We all know the best social program is a job, and we want to make sure 
that everyone can get that job.
  We need to continue to do the things that Congress needs to get done 
and we have not gotten done. So the minimum wage is one issue that we 
wanted to talk about today.
  As we have the President speaking to us this evening, we want to make 
sure that this body has a very full and rich debate. As we passed in a 
bipartisan way, 370-40, we need to have a real debate and have real 
questions answered before we get involved, so that we never again have 
what happened the last time we got involved in Iraq because we are back 
again.

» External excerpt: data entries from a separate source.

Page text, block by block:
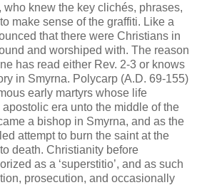
knew the key clichés, phrases,
make sense of the graffiti. Like a
that there were Christians in
and worshiped with. The reason
has read either Rev. 2-3 or knows
in Smyrna. Polycarp (A.D. 69-155)
early martyrs whose life
era unto the middle of the
a bishop in Smyrna, and as the
attempt to burn the saint at the
death. Christianity before
as a ‘superstitio’, and as such
prosecution, and occasionally
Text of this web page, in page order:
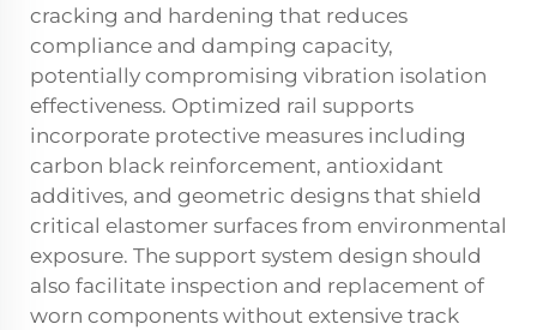
cracking and hardening that reduces
compliance and damping capacity,
potentially compromising vibration isolation
effectiveness. Optimized rail supports
incorporate protective measures including
carbon black reinforcement, antioxidant
additives, and geometric designs that shield
critical elastomer surfaces from environmental
exposure. The support system design should
also facilitate inspection and replacement of
worn components without extensive track
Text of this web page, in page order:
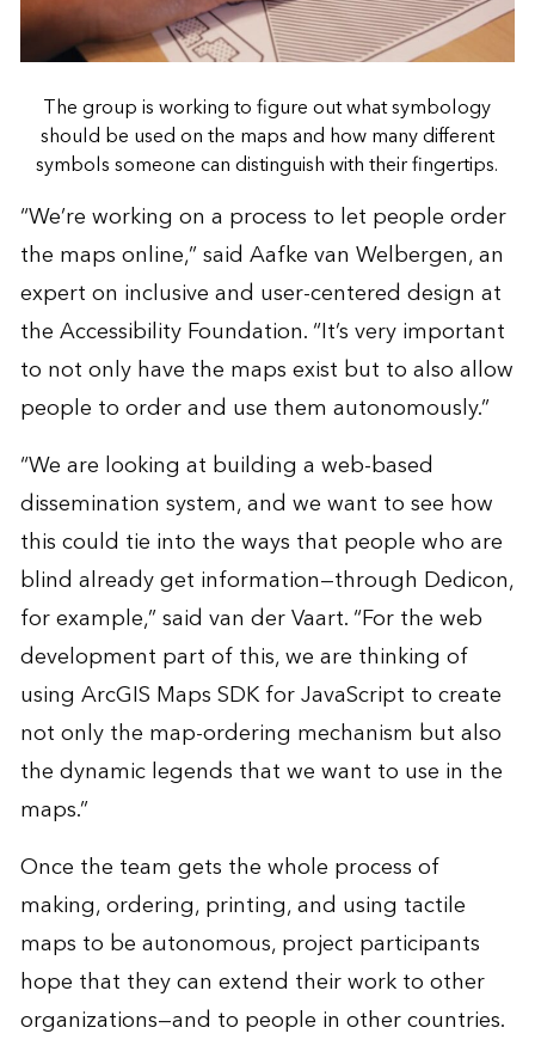
The group is working to figure out what symbology
should be used on the maps and how many different
symbols someone can distinguish with their fingertips.
“We’re working on a process to let people order
the maps online,” said Aafke van Welbergen, an
expert on inclusive and user-centered design at
the Accessibility Foundation. “It’s very important
to not only have the maps exist but to also allow
people to order and use them autonomously.”
“We are looking at building a web-based
dissemination system, and we want to see how
this could tie into the ways that people who are
blind already get information—through Dedicon,
for example,” said van der Vaart. “For the web
development part of this, we are thinking of
using ArcGIS Maps SDK for JavaScript to create
not only the map-ordering mechanism but also
the dynamic legends that we want to use in the
maps.”
Once the team gets the whole process of
making, ordering, printing, and using tactile
maps to be autonomous, project participants
hope that they can extend their work to other
organizations—and to people in other countries.
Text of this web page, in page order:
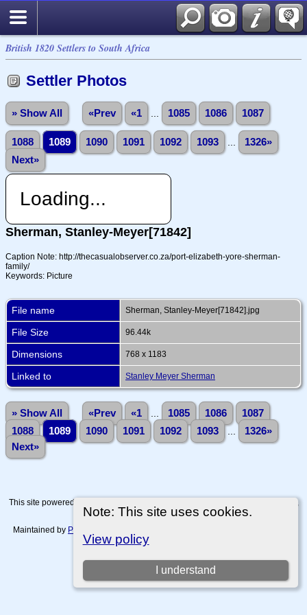
British 1820 Settlers to South Africa
Note: This site uses cookies.
View policy
I understand
Settler Photos
» Show All «Prev «1 1085 1086 1087
1088 1089 1090 1091 1092 1093
1326»
Next»
Loading...
Sherman, Stanley-Meyer[71842]
Caption Note: http://thecasualobserver.co.za/port-elizabeth-yore-sherman-
family/
Keywords: Picture
File name Sherman, Stanley-Meyer[71842].jpg
File Size 96.44k
Dimensions 768 x 1183
Linked to Stanley Meyer Sherman
» Show All «Prev «1 1085 1086
1087
1088
1089 1090 1091 1092 1093
1326»
Next»
This site powered by
v. 15.0.4,
written by Darrin Lythgoe © 2001-2026.
Maintained by Paul Tanner-Tremaine
and Disclaimers
Switch to standard site
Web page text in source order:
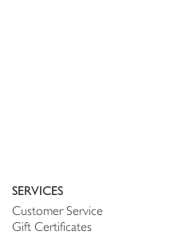
SERVICES
Customer Service
Gift Certificates
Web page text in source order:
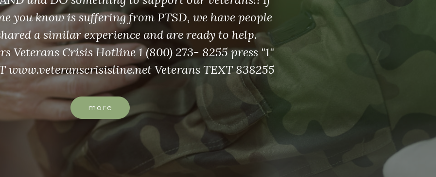
you know is suffering from PTSD, we have people
a similar experience and are ready to help.
Veterans Crisis Hotline 1 (800) 273- 8255 press "1"
www.veteranscrisisline.net Veterans TEXT 838255
more
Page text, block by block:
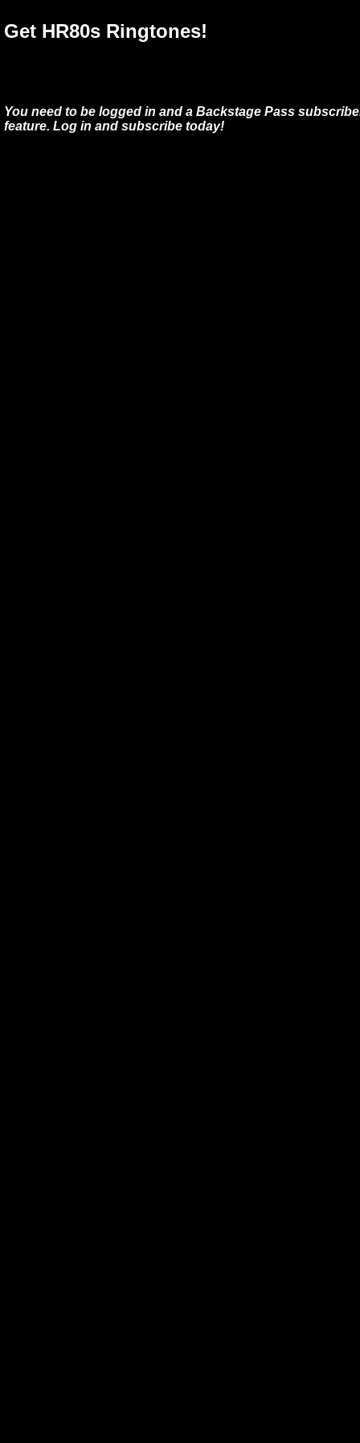
Get HR80s Ringtones!
You need to be logged in and a Backstage Pass
feature. Log in and subscribe today!
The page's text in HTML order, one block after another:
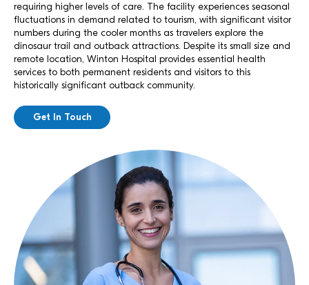
requiring higher levels of care. The facility experiences seasonal
fluctuations in demand related to tourism, with significant visitor
numbers during the cooler months as travelers explore the
dinosaur trail and outback attractions. Despite its small size and
remote location, Winton Hospital provides essential health
services to both permanent residents and visitors to this
historically significant outback community.
Get In Touch
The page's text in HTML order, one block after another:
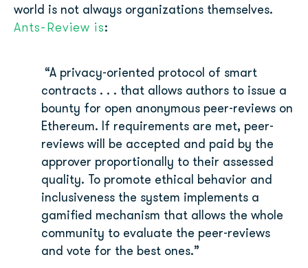
world is not always organizations themselves.
Ants-Review is:
“A privacy-oriented protocol of smart
contracts . . . that allows authors to issue a
bounty for open anonymous peer-reviews on
Ethereum. If requirements are met, peer-
reviews will be accepted and paid by the
approver proportionally to their assessed
quality. To promote ethical behavior and
inclusiveness the system implements a
gamified mechanism that allows the whole
community to evaluate the peer-reviews
and vote for the best ones.”
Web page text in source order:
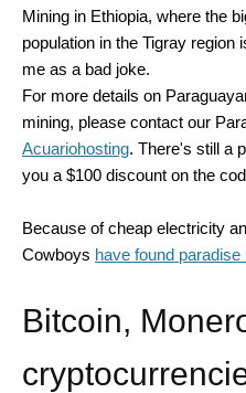
Mining in Ethiopia, where the
population in the Tigray
me as a bad joke.
For more details on
mining, please contact our
Acuariohosting. There's still a
you a $100 discount on the
Because of cheap electricity
Cowboys have found paradise
Bitcoin,
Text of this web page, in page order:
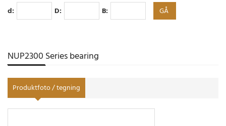
d: D: B:
NUP2300 Series bearing
Produktfoto / tegning
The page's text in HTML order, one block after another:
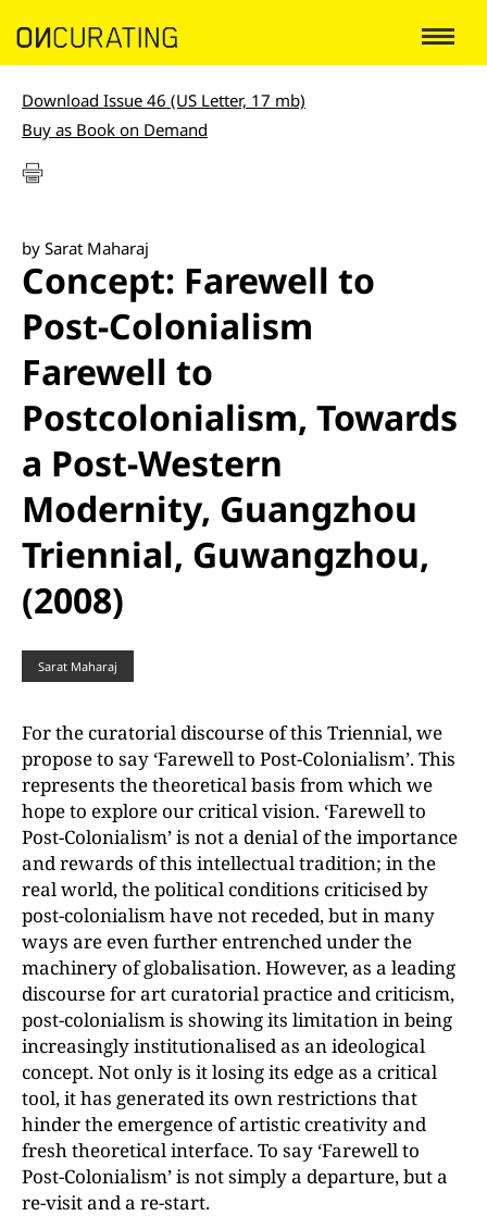
Download Issue 46 (US Letter, 17 mb)
Buy as Book on Demand
by Sarat Maharaj
Concept: Farewell to
Post-Colonialism
Farewell to
Postcolonialism, Towards
a Post-Western
Modernity, Guangzhou
Triennial, Guwangzhou,
(2008)
Sarat Maharaj
For the curatorial discourse of this Triennial, we
propose to say ‘Farewell to Post-Colonialism’. This
represents the theoretical basis from which we
hope to explore our critical vision. ‘Farewell to
Post-Colonialism’ is not a denial of the importance
and rewards of this intellectual tradition; in the
real world, the political conditions criticised by
post-colonialism have not receded, but in many
ways are even further entrenched under the
machinery of globalisation. However, as a leading
discourse for art curatorial practice and criticism,
post-colonialism is showing its limitation in being
increasingly institutionalised as an ideological
concept. Not only is it losing its edge as a critical
tool, it has generated its own restrictions that
hinder the emergence of artistic creativity and
fresh theoretical interface. To say ‘Farewell to
Post-Colonialism’ is not simply a departure, but a
re-visit and a re-start.
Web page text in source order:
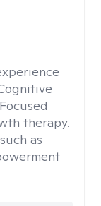
therapy.
as
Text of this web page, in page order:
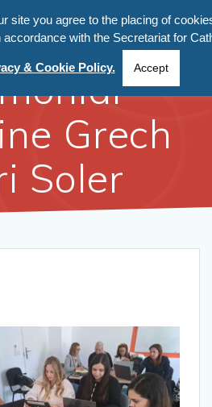
–
Grech
Soler
site you agree to the placing of
with the Secretariat for
& Cookie Policy. Accept
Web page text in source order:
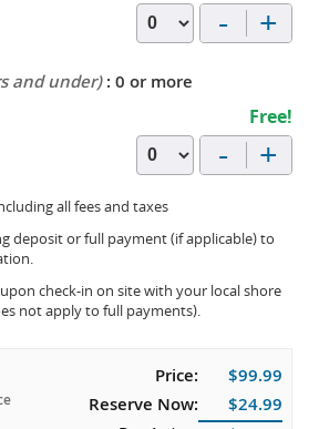
- +
and under): 0 or more
Free!
- +
all fees and taxes
deposit or full payment (if applicable) to
check-in on site with your local shore
not apply to full payments).
Price:
$99.99
Reserve Now:
$24.99
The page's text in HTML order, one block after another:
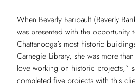
When Beverly Baribault (Beverly
was presented with the opportunity
Chattanooga’s most historic
Carnegie Library, she was more
love working on historic projects,”
completed five projects with this
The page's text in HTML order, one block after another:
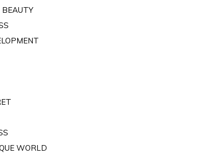
BEAUTY
WORLD
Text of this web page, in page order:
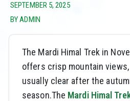
SEPTEMBER 5, 2025
BY ADMIN
The Mardi Himal Trek in
offers crisp mountain
usually clear after the
season.The Mardi Himal
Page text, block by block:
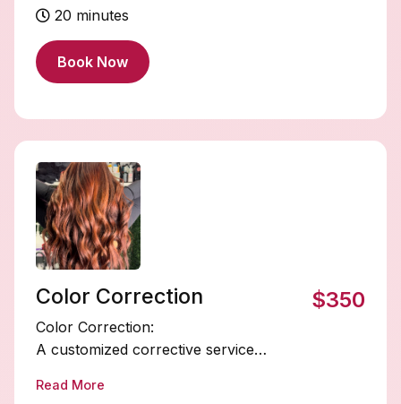
20 minutes
Book Now
Color Correction
Color Correction:
A customized corrective service
color, banding, or previous color
Read More
$350
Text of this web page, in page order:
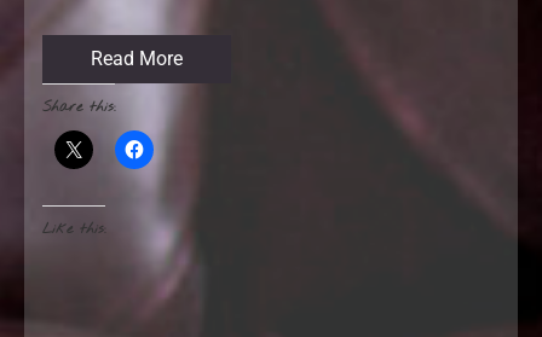
Read More
Share this:
Like this:
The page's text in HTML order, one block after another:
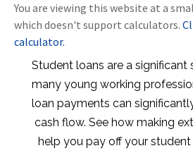
You are viewing this website at a
which doesn't support calculators.
calculator.
Student loans are a
many young working
loan payments can
cash flow. See how making
help you pay off your
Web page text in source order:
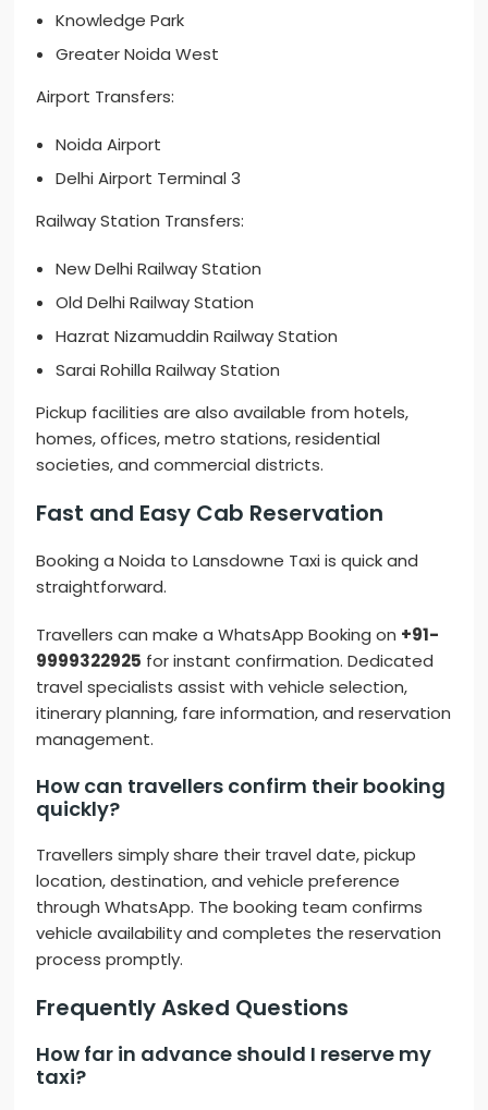
Knowledge Park
Greater Noida West
Airport Transfers:
Noida Airport
Delhi Airport Terminal 3
Railway Station Transfers:
New Delhi Railway Station
Old Delhi Railway Station
Hazrat Nizamuddin Railway Station
Sarai Rohilla Railway Station
Pickup facilities are also available from hotels,
homes, offices, metro stations, residential
societies, and commercial districts.
Fast and Easy Cab Reservation
Booking a Noida to Lansdowne Taxi is quick and
straightforward.
Travellers can make a WhatsApp Booking on +91-
9999322925 for instant confirmation. Dedicated
travel specialists assist with vehicle selection,
itinerary planning, fare information, and reservation
management.
How can travellers confirm their booking
quickly?
Travellers simply share their travel date, pickup
location, destination, and vehicle preference
through WhatsApp. The booking team confirms
vehicle availability and completes the reservation
process promptly.
Frequently Asked Questions
How far in advance should I reserve my
taxi?
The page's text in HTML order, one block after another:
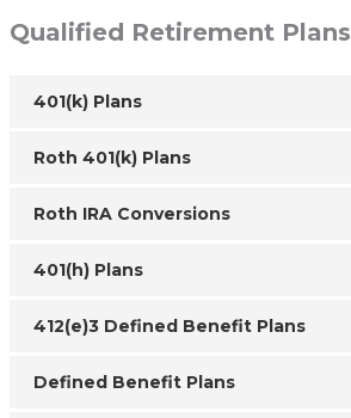
Qualified Retirement Plans
401(k) Plans
Roth 401(k) Plans
Roth IRA Conversions
401(h) Plans
412(e)3 Defined Benefit Plans
Defined Benefit Plans
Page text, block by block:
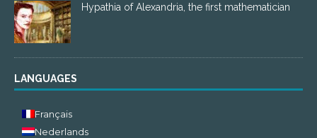
Hypathia of Alexandria, the first mathematician
LANGUAGES
Français
Nederlands
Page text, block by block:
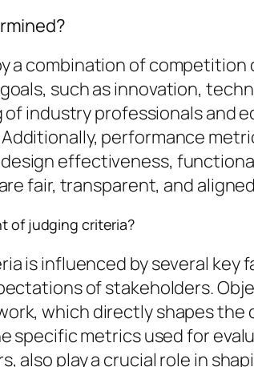
a combination of
such as innovation,
of industry professionals
performance
effectiveness,
fair, transparent, and
of judging criteria?
is influenced by several
of stakeholders.
which directly shapes
specific metrics used for
also play a crucial role in
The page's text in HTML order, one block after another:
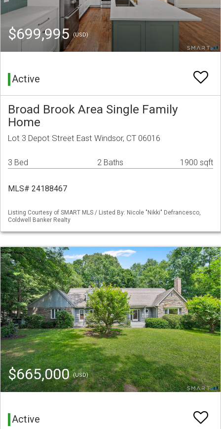
$699,995(USD)
Active
Broad Brook Area Single Family
Home
Lot 3 Depot Street East Windsor, CT 06016
3 Bed 2 Baths 1900 sqft
MLS# 24188467
Listing Courtesy of SMART MLS / Listed By: Nicole "Nikki" Defrancesco,
Coldwell Banker Realty
$665,000(USD)
Active
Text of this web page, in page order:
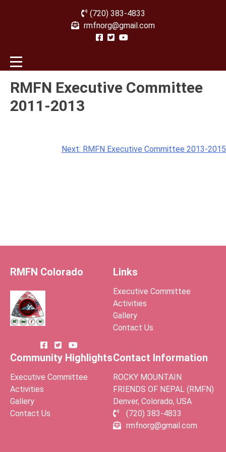
(720) 383-4833
rmfnorg@gmail.com
RMFN Executive Committee
2011-2013
Next: RMFN Executive Committee 2013-2015
RMFN Colorado Links
Executive Committee
Activities
Gallery
Contact Us
Community Highlights
Executive Committee
Activities
Gallery
Contact Us
Contact Information
ROCKY MOUNTAIN
FRIENDS OF NEPAL (RMFN)
Denver, Colorado, USA
(720) 383-4833
rmfnorg@gmail.com
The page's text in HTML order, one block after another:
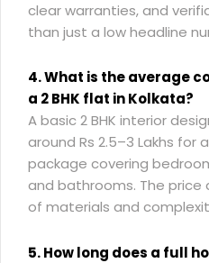
clear warranties, and
than just a low headline
4. What is the average
a 2 BHK flat in Kolkata?
A basic 2 BHK interior
around Rs 2.5–3 Lakhs for
package covering
and bathrooms. The
of materials and
5. How long does a full
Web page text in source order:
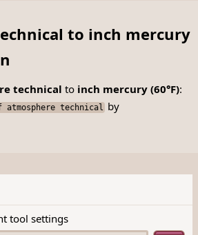
to inch mercury
technical to inch mercury (60°F):
atmosphere technical by
tool settings
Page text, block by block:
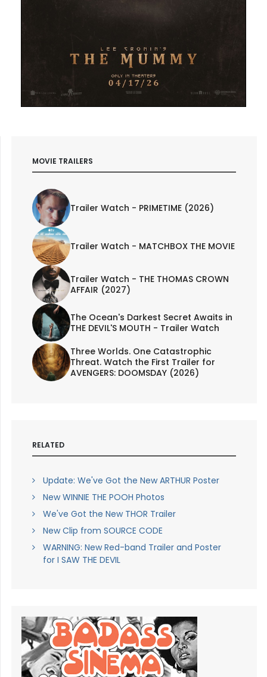
MOVIE TRAILERS
Trailer Watch - PRIMETIME (2026)
Trailer Watch - MATCHBOX THE MOVIE
Trailer Watch - THE THOMAS CROWN
AFFAIR (2027)
The Ocean's Darkest Secret Awaits in
THE DEVIL'S MOUTH - Trailer Watch
Three Worlds. One Catastrophic
Threat. Watch the First Trailer for
AVENGERS: DOOMSDAY (2026)
RELATED
Update: We've Got the New ARTHUR Poster
New WINNIE THE POOH Photos
We've Got the New THOR Trailer
New Clip from SOURCE CODE
WARNING: New Red-band Trailer and Poster
for I SAW THE DEVIL

There was no ``mission accomplished.'' A banner and a fly-in in 
military gear is not a successful end to an involvement.
  We need to make sure whatever we do this time is thoughtful, done 
with consultation of Congress, with narrow scope, and with a 
partnership with other nations specifically in the region to make sure 
that we are doing this not alone or not largely alone.
  With that, Mr. Speaker, the Progressive Caucus appreciates this time 
this evening, and I yield back the balance of my time.